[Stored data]
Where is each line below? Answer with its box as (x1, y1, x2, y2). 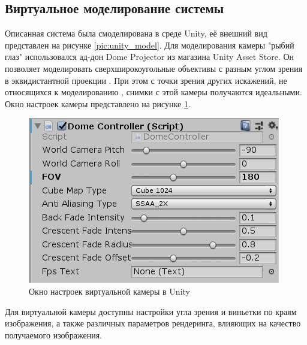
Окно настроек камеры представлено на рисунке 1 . (5, 97, 191, 110)
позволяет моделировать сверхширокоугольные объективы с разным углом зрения (5, 62, 303, 74)
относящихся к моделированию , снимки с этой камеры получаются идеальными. (5, 86, 302, 98)
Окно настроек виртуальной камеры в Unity (29, 285, 190, 297)
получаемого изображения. (5, 328, 102, 341)
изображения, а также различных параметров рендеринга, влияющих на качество (5, 317, 301, 329)
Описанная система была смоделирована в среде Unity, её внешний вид (5, 27, 267, 40)
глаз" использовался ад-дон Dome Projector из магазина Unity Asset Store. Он (5, 50, 294, 63)
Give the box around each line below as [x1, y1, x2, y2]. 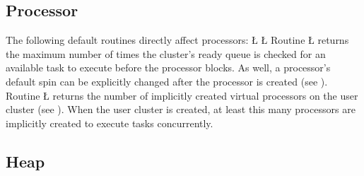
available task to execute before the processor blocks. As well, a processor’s [6, 60, 331, 75]
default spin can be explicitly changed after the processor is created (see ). [6, 74, 328, 88]
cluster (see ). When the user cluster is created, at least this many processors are [6, 102, 356, 117]
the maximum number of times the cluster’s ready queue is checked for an [6, 46, 326, 61]
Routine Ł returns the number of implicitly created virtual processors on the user [6, 88, 358, 102]
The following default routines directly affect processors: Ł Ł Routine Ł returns [6, 33, 349, 47]
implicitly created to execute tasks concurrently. [6, 115, 213, 130]
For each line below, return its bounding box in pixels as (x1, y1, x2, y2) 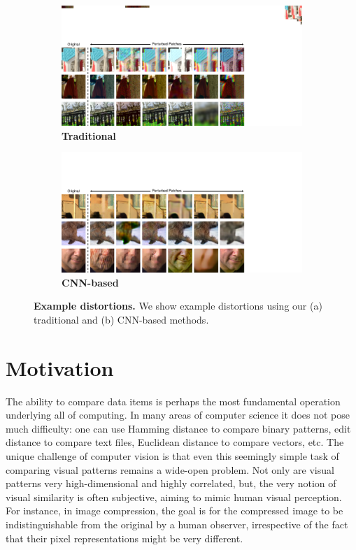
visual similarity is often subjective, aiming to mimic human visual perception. (6, 489, 342, 504)
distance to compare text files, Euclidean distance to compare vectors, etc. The (6, 435, 344, 449)
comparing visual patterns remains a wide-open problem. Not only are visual (6, 462, 334, 477)
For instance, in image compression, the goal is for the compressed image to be (6, 503, 343, 518)
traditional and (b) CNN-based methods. (34, 312, 209, 326)
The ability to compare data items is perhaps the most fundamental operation (6, 393, 341, 408)
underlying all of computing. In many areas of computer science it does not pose (6, 407, 350, 422)
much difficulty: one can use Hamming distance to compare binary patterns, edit (6, 421, 351, 435)
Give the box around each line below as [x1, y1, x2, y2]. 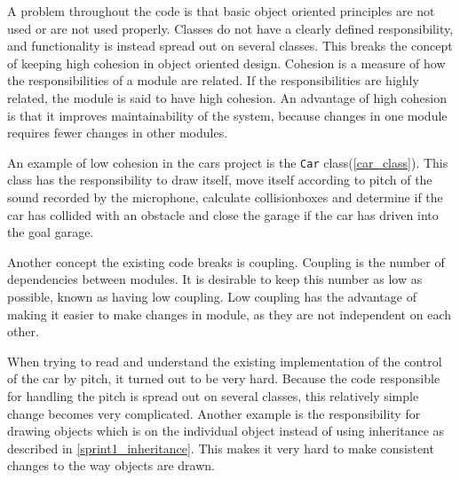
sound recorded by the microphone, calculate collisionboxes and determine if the [7, 188, 443, 206]
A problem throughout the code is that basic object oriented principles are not [7, 2, 435, 20]
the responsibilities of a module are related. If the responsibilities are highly [7, 71, 419, 90]
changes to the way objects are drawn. [7, 456, 215, 475]
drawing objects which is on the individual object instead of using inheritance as [7, 421, 445, 440]
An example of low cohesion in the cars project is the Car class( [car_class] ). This [7, 153, 448, 171]
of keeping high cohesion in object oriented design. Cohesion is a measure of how [7, 53, 446, 72]
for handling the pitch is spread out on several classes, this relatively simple [7, 386, 419, 405]
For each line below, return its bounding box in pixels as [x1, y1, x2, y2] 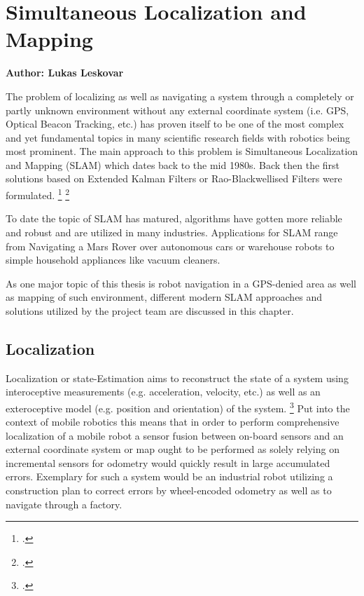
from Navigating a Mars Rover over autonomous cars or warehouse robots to [6, 238, 335, 253]
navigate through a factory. [6, 496, 122, 511]
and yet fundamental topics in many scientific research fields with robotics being [6, 130, 351, 144]
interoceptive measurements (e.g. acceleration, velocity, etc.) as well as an [6, 384, 321, 399]
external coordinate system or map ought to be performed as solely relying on [6, 442, 339, 456]
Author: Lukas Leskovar [6, 65, 124, 80]
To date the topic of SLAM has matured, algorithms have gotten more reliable [6, 211, 342, 226]
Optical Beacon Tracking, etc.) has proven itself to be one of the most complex [6, 116, 344, 131]
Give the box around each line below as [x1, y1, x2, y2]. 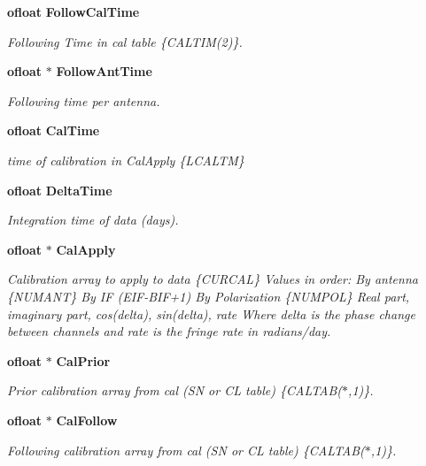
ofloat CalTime [7, 121, 100, 140]
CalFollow [56, 410, 118, 429]
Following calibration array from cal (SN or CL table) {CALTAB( [7, 440, 365, 459]
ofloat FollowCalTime [7, 3, 140, 20]
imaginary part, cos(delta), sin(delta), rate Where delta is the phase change [7, 304, 415, 323]
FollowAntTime [56, 62, 152, 80]
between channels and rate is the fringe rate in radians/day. [7, 322, 331, 340]
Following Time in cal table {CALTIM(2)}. [7, 32, 243, 50]
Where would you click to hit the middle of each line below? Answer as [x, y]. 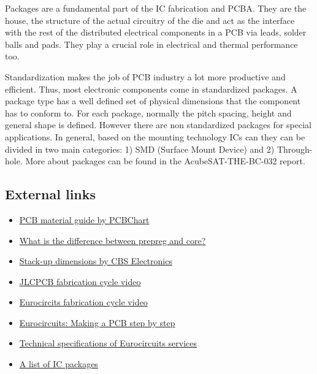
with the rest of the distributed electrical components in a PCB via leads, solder [156, 32]
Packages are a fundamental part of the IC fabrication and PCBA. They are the [156, 8]
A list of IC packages [59, 364]
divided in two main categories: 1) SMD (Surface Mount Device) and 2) [140, 149]
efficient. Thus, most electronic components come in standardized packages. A [151, 89]
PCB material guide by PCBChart [84, 219]
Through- [295, 149]
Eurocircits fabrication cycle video [83, 302]

§ **Exercise aim**:
Nothing but the lines from the one with "comparing visual patterns" to the one with "sound recorded by" above, both included, should be transcribed, exactly and without pictures.

§ **Result below**:
comparing visual patterns remains a wide-open problem. Not only are visual (6, 462, 334, 477)
For instance, in image compression, the goal is for the compressed image to be (6, 503, 343, 518)
traditional and (b) CNN-based methods. (34, 312, 209, 326)
The ability to compare data items is perhaps the most fundamental operation (6, 393, 341, 408)
underlying all of computing. In many areas of computer science it does not pose (6, 407, 350, 422)
much difficulty: one can use Hamming distance to compare binary patterns, edit (6, 421, 351, 435)
Give the box around each line below as [x1, y1, x2, y2]. 
sound recorded by the microphone, calculate collisionboxes and determine if the [7, 188, 443, 206]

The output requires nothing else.